Monday Mornings TV Poster Image

Monday Mornings



Great cast livens up typical, graphic medical show drama.

What parents need to know

Positive messages

Patients are treated with care and respect, and there is an emphasis on taking responsibility for your actions.

Positive role models

The doctors of Chelsea General care deeply about their patients and their health; they sometimes make mistakes but are generally willing to learn from them. The cast boasts commendable racial and ethnic diversity, and men and women are on an equal footing.


Many shots of gory injuries; patients die (including children); many mentions of accidents and suicide. Surgeries are graphically shown, with scalpels slicing into flesh.


Many of the doctors are young and single; expect flirting and romantic complications.
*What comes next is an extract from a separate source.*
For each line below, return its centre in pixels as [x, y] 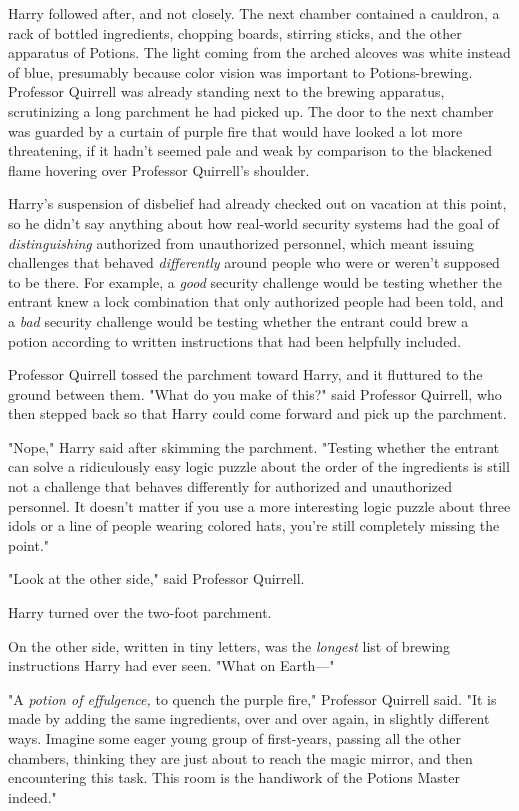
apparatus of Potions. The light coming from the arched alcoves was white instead [259, 52]
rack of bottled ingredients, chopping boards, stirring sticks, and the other [235, 32]
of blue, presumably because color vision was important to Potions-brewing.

Some cursing: "Bulls--t!" Or, "He sits on his ass."

Not applicable
Drinking, drugs, & smoking

References to drinking and abuse, i.e. a patient's tremors stop when she drinks wine.

Parents Need to Know

Parents need to know that Monday Mornings is a serious and intense medical show in which patients, including parents and young children, get ill and injured and sometimes die. Gory injuries are shown, as are medical procedures, graphically: scalpels slicing into flesh, forceps probing bloody, raw tissue. The camera lingers on surgeries and on dead bodies as emotional music plays. The doctors sometimes have to inform family members of deaths as they cry piteously. There is some cursing, including exclamations like "bulls--t!" Characters are under tension and often criticized for their work. Expect flirting and possibly sex amongst the (mostly) young, single, attractive characters. All these cautions make the show unsuitable for younger viewers, but older teens, particularly those with an interest in medical dramas, will find this absorbing, worthwhile, sometimes heartrending viewing.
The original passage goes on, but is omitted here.